Lord Filkin: Government policy is aimed at ensuring we have a firm, fair, fast and effective system, which of course affects all asylum applicants, by dealing with those with genuine claims effectively and efficiently, while also deterring those who seek to abuse the system. We also help a number of those needing humanitarian assistance via specific schemes (e.g. Kosovans assisted under the HEP programme).
Current policy initiatives, such as juxtaposed controls in France and the deployment of detection technology at continental ports, are designed to prevent those who seek to circumvent our controls at specific ports of entry from doing so. The Government are confident that by September 2003 this will reduce significantly new asylum claims by around half compared with the number last October.

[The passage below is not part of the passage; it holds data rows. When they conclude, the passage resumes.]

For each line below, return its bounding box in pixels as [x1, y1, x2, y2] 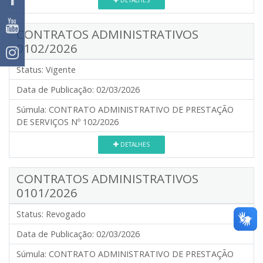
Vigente [46, 64, 76, 75]
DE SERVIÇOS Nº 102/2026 [16, 116, 119, 127]
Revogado [46, 208, 86, 220]
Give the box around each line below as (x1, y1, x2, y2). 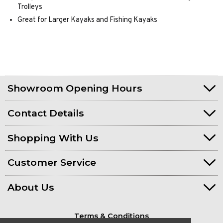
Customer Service (7, 156, 97, 169)
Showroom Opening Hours (7, 82, 143, 94)
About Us (7, 181, 55, 194)
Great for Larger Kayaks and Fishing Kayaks (17, 15, 159, 25)
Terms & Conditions (74, 211, 149, 221)
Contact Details (7, 107, 85, 119)
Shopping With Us (7, 131, 99, 144)
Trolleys (17, 2, 44, 12)
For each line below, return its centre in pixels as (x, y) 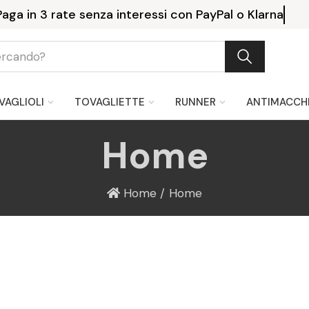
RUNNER (196, 102)
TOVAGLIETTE (110, 102)
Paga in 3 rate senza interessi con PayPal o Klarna (158, 14)
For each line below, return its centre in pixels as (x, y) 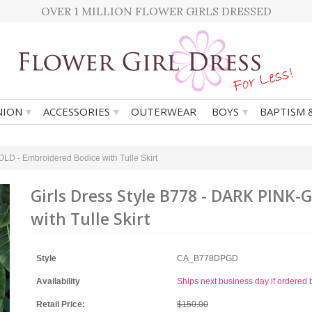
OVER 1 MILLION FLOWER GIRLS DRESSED (156, 11)
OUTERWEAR (164, 111)
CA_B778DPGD (208, 258)
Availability (58, 281)
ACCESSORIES (77, 111)
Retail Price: (61, 304)
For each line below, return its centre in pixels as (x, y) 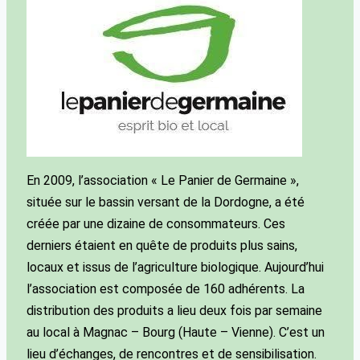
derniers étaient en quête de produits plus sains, (162, 246)
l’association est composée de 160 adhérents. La (166, 289)
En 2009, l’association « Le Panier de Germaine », (163, 181)
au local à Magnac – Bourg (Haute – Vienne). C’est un (176, 333)
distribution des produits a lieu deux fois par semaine (175, 311)
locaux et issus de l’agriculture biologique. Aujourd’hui (176, 268)
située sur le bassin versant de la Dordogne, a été (166, 202)
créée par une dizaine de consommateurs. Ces (156, 224)
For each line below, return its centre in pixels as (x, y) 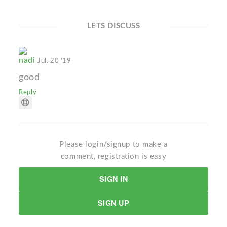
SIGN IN (113, 179)
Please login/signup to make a (113, 145)
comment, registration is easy (113, 157)
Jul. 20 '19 (54, 61)
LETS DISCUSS (113, 26)
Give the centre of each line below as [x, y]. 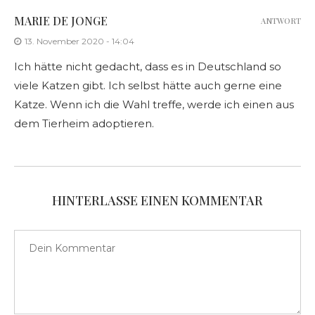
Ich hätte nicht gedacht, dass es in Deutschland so [148, 67]
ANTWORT [281, 21]
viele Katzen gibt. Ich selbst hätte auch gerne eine [148, 86]
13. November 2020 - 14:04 [79, 41]
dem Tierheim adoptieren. [84, 124]
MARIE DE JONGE [61, 21]
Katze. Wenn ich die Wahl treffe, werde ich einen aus [154, 105]
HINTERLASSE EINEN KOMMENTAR [157, 201]
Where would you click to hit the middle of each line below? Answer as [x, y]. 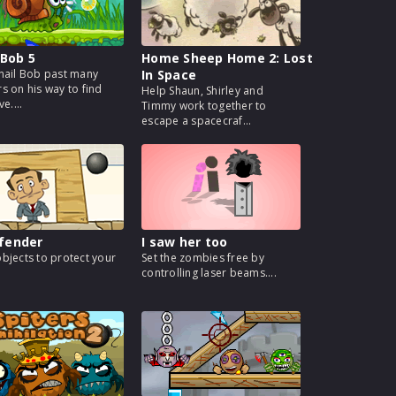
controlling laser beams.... [209, 273]
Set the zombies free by [203, 258]
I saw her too [185, 242]
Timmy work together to [204, 106]
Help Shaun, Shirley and [202, 91]
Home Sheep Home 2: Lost [227, 58]
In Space [169, 75]
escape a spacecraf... [197, 121]
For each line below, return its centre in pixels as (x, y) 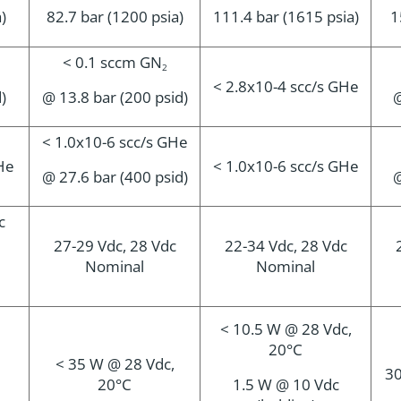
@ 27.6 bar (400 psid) (115, 177)
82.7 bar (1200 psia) (115, 17)
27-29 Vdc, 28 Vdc (115, 246)
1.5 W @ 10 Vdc (286, 384)
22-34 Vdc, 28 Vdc (286, 246)
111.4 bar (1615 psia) (286, 17)
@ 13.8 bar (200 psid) (115, 97)
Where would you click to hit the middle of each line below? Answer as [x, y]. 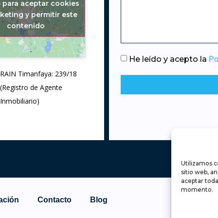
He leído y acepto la [169, 59]
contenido [26, 26]
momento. [197, 190]
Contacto [55, 200]
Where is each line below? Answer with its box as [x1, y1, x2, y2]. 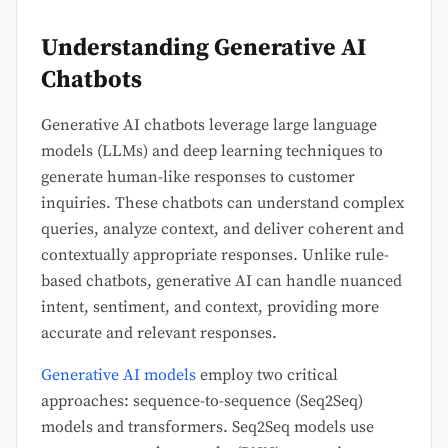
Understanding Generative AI [41, 33, 366, 64]
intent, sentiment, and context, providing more [41, 297, 379, 318]
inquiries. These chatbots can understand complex [41, 193, 404, 214]
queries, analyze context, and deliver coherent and [41, 219, 404, 240]
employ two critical [196, 365, 338, 386]
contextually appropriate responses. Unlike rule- [41, 245, 389, 266]
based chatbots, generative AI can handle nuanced [41, 271, 402, 292]
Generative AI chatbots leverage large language [41, 115, 377, 136]
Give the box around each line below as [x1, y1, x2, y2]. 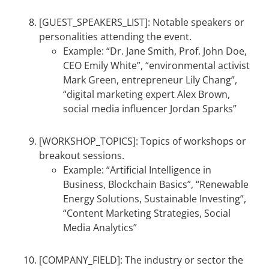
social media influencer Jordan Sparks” [63, 102, 237, 115]
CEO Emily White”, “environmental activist [63, 59, 250, 72]
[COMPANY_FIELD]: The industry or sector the [39, 253, 243, 267]
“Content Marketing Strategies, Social [63, 207, 231, 220]
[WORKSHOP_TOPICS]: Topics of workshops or [39, 134, 246, 148]
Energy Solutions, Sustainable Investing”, [63, 192, 246, 205]
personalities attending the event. [39, 30, 192, 43]
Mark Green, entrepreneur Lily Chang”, [63, 73, 237, 86]
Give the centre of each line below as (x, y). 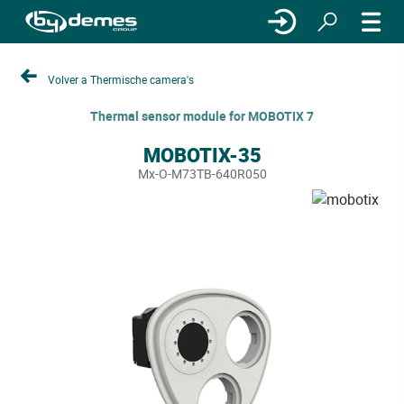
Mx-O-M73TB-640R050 (202, 174)
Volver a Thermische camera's (121, 79)
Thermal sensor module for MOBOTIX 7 (202, 116)
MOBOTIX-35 (202, 155)

Lord Filkin: In order to maximise the impact of the non-suspensive appeal provisions, Oakington took, from 7 November 2002, only claimants from the 10 EU accession states (Cyprus, the Czech Republic, Estonia, Hungary, Latvia, Lithuania, Malta, Poland, Slovenia and Slovakia) listed as safe in the Nationality Immigration and Asylum Act 2002. Claims from these countries will be refused and certified as clearly unfounded, generating a non-suspensive appeal (NSA) right, unless my right honourable friend the Home Secretary is satisfied they are not. In these cases, applicants are detained at Oakington for their decision and until removal, unless it is judged necessary to transfer them to secure detention. The daily intake at Oakington was then dependent upon claims from persons entitled to reside in these 10 countries and the impact on this daily intake of this new process was obviously not possible to predict. In fact, the process had an immediate and significant impact: numbers dropped significantly in December 2002 and were low in early January 2003.
As a result, from 12 January 2003, Oakington has resumed intake from the list of 40 previous nationalities from the Oakington-suitable list. This has enabled us to make best use of Oakington while retaining the flexibility to give absolute priority to the 10 nationalities at present covered by the NSA process, which is to be extended to include the further seven nationalities recently announced.
Figures for occupancy at Oakington are normally published on a quarterly basis and those for January are not yet available in publishable form. However, at 31 January 2003, locally-held management information shows there to have been 116 detained at the centre on that day.